What is needed → Go through the material and pull out every line with the string "Spring" in it.

Supplied information →
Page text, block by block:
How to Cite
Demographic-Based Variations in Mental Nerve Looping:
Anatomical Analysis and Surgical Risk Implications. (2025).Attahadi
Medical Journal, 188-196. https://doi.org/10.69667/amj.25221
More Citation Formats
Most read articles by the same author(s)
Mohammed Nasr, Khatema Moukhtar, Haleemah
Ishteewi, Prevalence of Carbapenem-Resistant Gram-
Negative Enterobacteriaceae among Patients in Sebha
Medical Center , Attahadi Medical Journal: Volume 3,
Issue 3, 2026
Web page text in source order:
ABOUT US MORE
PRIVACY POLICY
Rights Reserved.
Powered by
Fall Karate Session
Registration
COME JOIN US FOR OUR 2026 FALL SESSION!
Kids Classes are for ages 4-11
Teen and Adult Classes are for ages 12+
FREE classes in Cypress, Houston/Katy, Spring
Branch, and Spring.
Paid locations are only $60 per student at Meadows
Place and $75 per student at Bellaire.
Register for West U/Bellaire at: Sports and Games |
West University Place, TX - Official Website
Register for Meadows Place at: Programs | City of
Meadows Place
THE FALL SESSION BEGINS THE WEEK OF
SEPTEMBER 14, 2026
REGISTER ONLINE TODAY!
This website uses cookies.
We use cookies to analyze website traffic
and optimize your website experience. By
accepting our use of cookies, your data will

Solution below →
FREE classes in Cypress, Houston/Katy, Spring
Branch, and Spring.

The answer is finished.